FYI, QED: You can throw things away, as is demonstrated in Preserve Right Column and its sinister twin.
And, as always with the Inquisitor, you can resequence, as is shown in Fix Heads. Note that ^* matches _up to but not including_ the terminator character. You don't have to use either ^* or the terminating character on the replace side, and, if you do, you don't have to show them in the same sequence. The whole point is to make it possible to insert text after a known starting point and before a known ending point, so ^* behaves exactly like the asterisk in the Unix command line (and unlike the asterisk in the DOS command line, which has inflexible and rigidly hard-coded termination).
A ^* can be terminated with:
Literal text (not aliased, not wild, just text)
The ^t, ^p and ^^ aliases (these are actually literal text at search time)
The ^#, ^! and ^_ wildcards (because these are 'typed' we can trust them)
A ^* _cannot_ be terminated with:
A ^0, ^1, ... ^9 wildcard (since these match _ANY_ character, the ^*'d text would be zero bytes in length, which kind of defeats the purpose)
A ^* (for the same reason, among others)
Of course, I don't just makes jokes about sinlessness, I strive to design sinless software. So if you screw up and use one of these illegal constructs, you won't crash. Your results may not match your intentions, but they will match your request.
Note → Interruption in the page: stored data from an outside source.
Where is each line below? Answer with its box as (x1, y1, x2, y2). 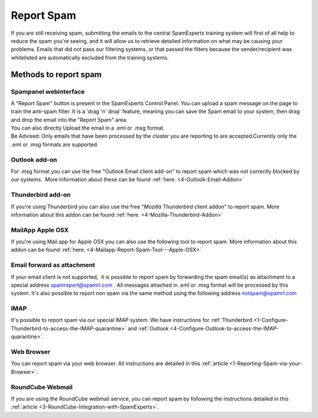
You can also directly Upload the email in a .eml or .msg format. (11, 124, 165, 132)
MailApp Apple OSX (11, 225, 69, 234)
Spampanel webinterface (11, 87, 85, 95)
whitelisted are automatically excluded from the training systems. (11, 54, 169, 61)
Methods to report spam (11, 69, 102, 79)
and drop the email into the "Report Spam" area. (11, 116, 128, 123)
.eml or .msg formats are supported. (11, 141, 99, 148)
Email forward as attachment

That's it. This is way awesome cool, and if you don't take advantage of it, you're likely to be replaced by a wilder text massager (grin).
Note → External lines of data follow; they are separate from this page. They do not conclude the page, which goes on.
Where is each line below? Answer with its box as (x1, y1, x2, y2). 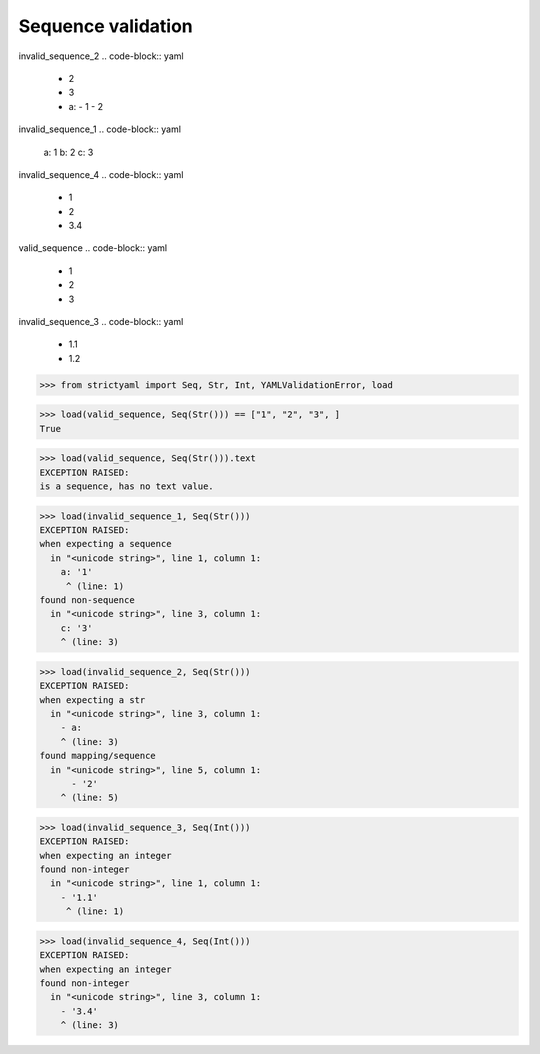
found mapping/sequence (39, 750, 157, 762)
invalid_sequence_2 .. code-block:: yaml (18, 50, 184, 62)
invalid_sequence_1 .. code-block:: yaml (18, 123, 182, 135)
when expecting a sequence (39, 538, 172, 550)
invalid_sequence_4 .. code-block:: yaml (18, 168, 184, 180)
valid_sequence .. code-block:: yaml (18, 242, 168, 254)
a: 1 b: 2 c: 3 (43, 146, 94, 158)
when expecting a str (39, 694, 146, 705)

And _this_, I swear, is the end for a while. Sure, sure sure....
Very Best,
Greg Swann
4/9/92
Further notice:
It turns out that I was worried about nothing. As your fee for waiting these 24 hours, I've added two more typed wildcards. These are:
^+ (plus) which will match any one UPPERCASE character, and
^- (minus) which will match any one lowercase character.
These work like the other typed wildcards (number, punctuation and space): only the characters that meet the test are considered to match. In that way, they are useful for uniqueness. In conjunction with ^*, they are also useful for conditional processing. This is demonstrated in Fix (ALL CAPS) Heads; this works the same as Fix Heads except that _only_ heads that are typed in ALL CAPS will be replaced; heads already in upper and lower case are left alone.
'UPPERCASE' and 'lowercase' _includes_ the appropriate eight-bit accented characters. And as a reminder, 'punctuation' also includes the eight-bit Macpunct. God is in the details...
Persons who live in other days are, of course, referred to Torquemada Prefs. I just can't bloody help myself!
Greg Swann
4/10/92
Further, Further Notice:
One additional typed wildcard is added: ^± will match any one _alphabetical_ character, upper or lower case. This was suggested by Shane Stanley and is useful for uniqeness and for terminating ^* strings (e.g., Blah^*^± can mean soak up and store characters that are _not_ alphabetical).
By popular demand version numbers have been added. I'm not real crazy about this, since I hate ResEdit, but, as this is the sixth publicly released Torquemada, it makes a certain kind of sense.